Descobrir o sexo do filho é um passo importante para muitos pais. No entanto, as diferenças entre feto masculino e feminino são rodeadas por mitos e explicações não-científicas. Então, como saber se estamos agindo corretamente?
Antes de falarmos especificamente das mudanças entre gêneros, precisamos passar por alguns conceitos biológicos para compreender o caráter humano. Por necessidade, seja ela de qualquer natureza, alguns seres vivos são monóicos, ou seja, que possuem os dois sexos - conhecidos como hermafroditas. Esse tipo de especialização genética facilita a reprodução da espécie - objetivo observado em todos os seres.
Já os humanos são caracterizados por serem dioicos, isto é, indivíduos divididos entre masculinos e femininos. O fator determinante para tornar, biologicamente, um bebê “homem ou mulher” depende da sua composição genética.
Esse é o principal aspecto na hora de discutir as diferenças entre feto masculino e feminino. Se nos cromossomos (estrutura celular que abriga o material genético) sexuais forem encontrados dois X, isso simbolizará um ser feminino. Porém, caso sejam achados um X e um Y, temos um ser masculino.
A classificação em XX e XY é uma padronização científica para indicar que indivíduos femininos possuem cromossomos sexuais iguais (homogaméticos), e masculinos, diferentes (heterogaméticos). Em outros seres vivos, o padrão muda. Por exemplo, as aves que possuem cromossomos iguais são os machos, representados por ZZ. As fêmeas, neste caso, são representadas por ZW.
Como é formado o sexo do bebê?
Um mito comum e recorrente nesse assunto é imaginar que o sexo do bebê pode ser escolhido, seja lá de que forma. Porém, na verdade, a combinação XX ou XY é formada ainda no momento da fecundação. Como são homogaméticas, o único cromossomo sexual doado pela mãe será o X. As diferenças entre feto masculino e feminino serão introduzidas pela informação genética presente no espermatozoide X ou Y - menina ou menino, respectivamente. O primeiro gameta que chegar ao óvulo será o decisivo.
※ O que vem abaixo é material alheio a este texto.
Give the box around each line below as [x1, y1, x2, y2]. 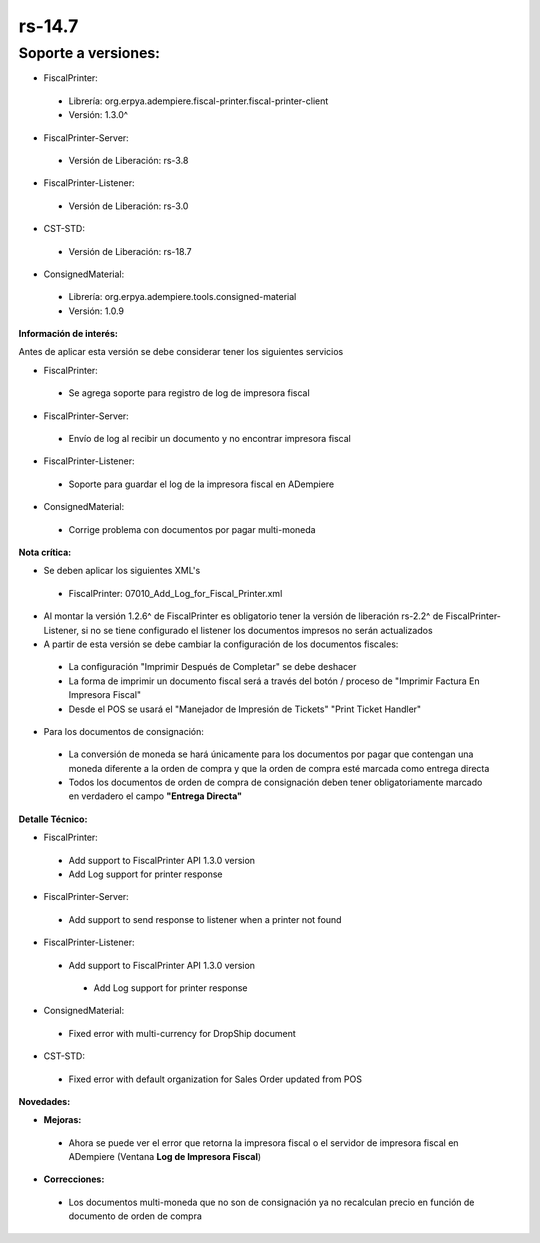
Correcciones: [43, 1173, 105, 1185]
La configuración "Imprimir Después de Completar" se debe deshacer [68, 661, 357, 673]
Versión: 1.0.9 [68, 305, 125, 317]
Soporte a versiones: [18, 44, 160, 62]
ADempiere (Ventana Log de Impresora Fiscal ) [68, 1151, 262, 1163]
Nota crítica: [18, 546, 72, 558]
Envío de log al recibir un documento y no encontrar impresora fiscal [68, 433, 352, 445]
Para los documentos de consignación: [43, 725, 205, 737]
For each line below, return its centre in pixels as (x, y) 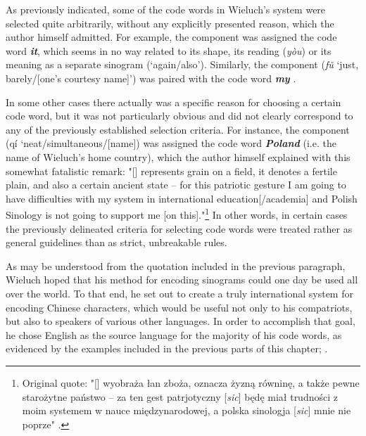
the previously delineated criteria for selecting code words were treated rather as (179, 228)
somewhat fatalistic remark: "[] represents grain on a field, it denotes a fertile (171, 171)
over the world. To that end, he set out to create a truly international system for (179, 293)
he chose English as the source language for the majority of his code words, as (174, 334)
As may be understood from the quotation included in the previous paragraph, (176, 265)
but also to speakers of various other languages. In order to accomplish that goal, (181, 321)
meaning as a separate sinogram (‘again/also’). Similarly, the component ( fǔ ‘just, (182, 64)
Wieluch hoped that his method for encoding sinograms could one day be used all (182, 280)
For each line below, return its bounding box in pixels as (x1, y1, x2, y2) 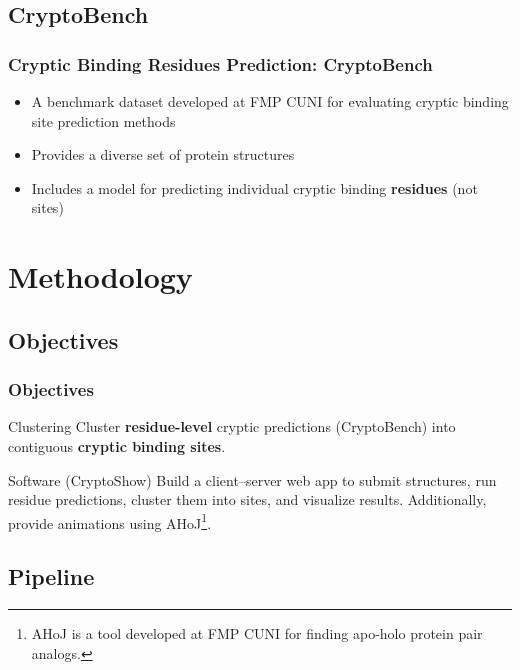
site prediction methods (31, 110, 176, 131)
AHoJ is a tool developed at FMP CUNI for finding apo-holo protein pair (31, 623, 483, 644)
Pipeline (8, 561, 95, 592)
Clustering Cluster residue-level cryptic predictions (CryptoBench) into (8, 416, 456, 437)
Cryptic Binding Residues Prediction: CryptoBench (8, 51, 433, 76)
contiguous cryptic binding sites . (8, 435, 226, 456)
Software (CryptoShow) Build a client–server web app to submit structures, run (8, 469, 497, 490)
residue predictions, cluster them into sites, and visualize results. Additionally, (8, 489, 487, 510)

A única possibilidade de escolha é no processo conhecido por inseminação artificial. Por ser em laboratório, é possível uma maior autonomia em relação ao sexo do bebê. No entanto, o procedimento é regulado pelo Conselho Federal de Medicina (CFM) e possui normas, como idade máxima.
Como descobrir o sexo do bebê?
Dita a explicação biológica entre os sexos, é possível para os pais descobrirem qual é a ‘configuração genética’ de seus filhos, e, portanto, se são menino ou menina. Veja:
Ultrassom
Até a 12ª semana de gestação, não existem significativas diferenças entre o feto masculino e feminino. A partir da data, é possível descobrir, através da ultrassonografia, qual é o sexo do bebê.
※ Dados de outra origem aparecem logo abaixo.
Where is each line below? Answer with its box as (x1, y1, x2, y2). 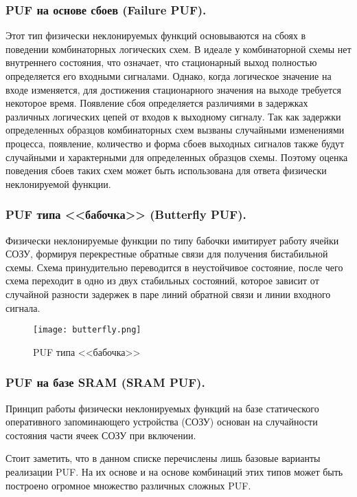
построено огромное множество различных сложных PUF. (5, 478, 251, 492)
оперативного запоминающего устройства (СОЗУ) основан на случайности (5, 414, 318, 429)
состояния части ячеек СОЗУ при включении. (5, 427, 196, 442)
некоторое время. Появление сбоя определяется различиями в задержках (5, 96, 308, 110)
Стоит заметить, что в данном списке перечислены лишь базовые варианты (5, 451, 321, 465)
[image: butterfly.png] (33, 325, 141, 335)
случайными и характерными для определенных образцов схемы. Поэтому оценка (5, 149, 348, 164)
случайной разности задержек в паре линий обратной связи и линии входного (5, 286, 331, 301)
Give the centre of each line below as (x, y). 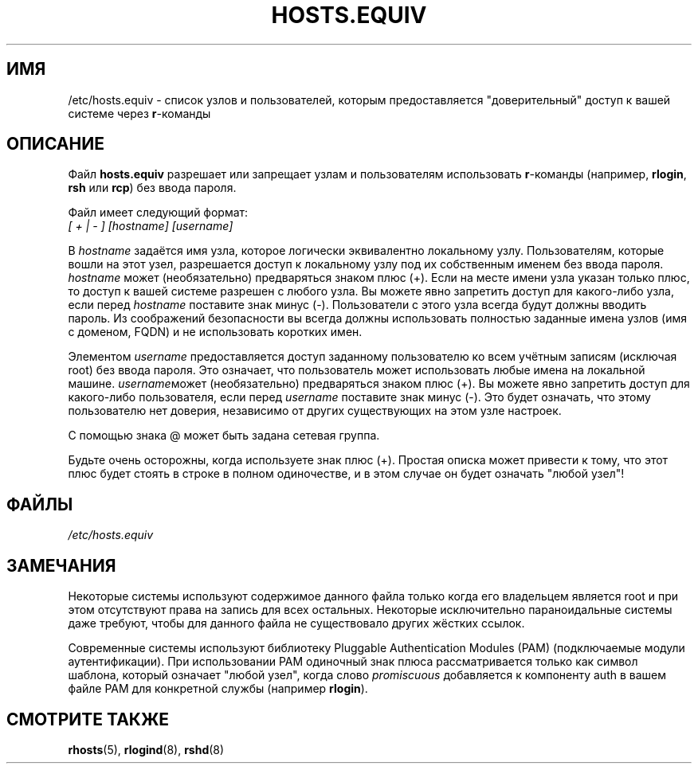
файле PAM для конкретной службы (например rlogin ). (218, 689)
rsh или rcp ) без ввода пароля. (152, 188)
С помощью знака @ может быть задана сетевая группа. (224, 436)
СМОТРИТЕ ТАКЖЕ (88, 719)
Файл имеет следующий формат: (158, 213)
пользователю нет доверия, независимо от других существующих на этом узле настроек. (315, 411)
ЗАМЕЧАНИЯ (61, 565)
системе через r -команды (139, 113)

O ultrassom consiste em um exame de imagem não invasivo, que serve, principalmente, para assegurar o desenvolvimento saudável do bebê. Se a gravidez já estiver em um estágio avançado, os órgãos sexuais poderão ser vistos. Porém, não se trata de um procedimento infalível. O médico pode fazer uma leitura equivocada devido a dificuldades para enxergar, por exemplo.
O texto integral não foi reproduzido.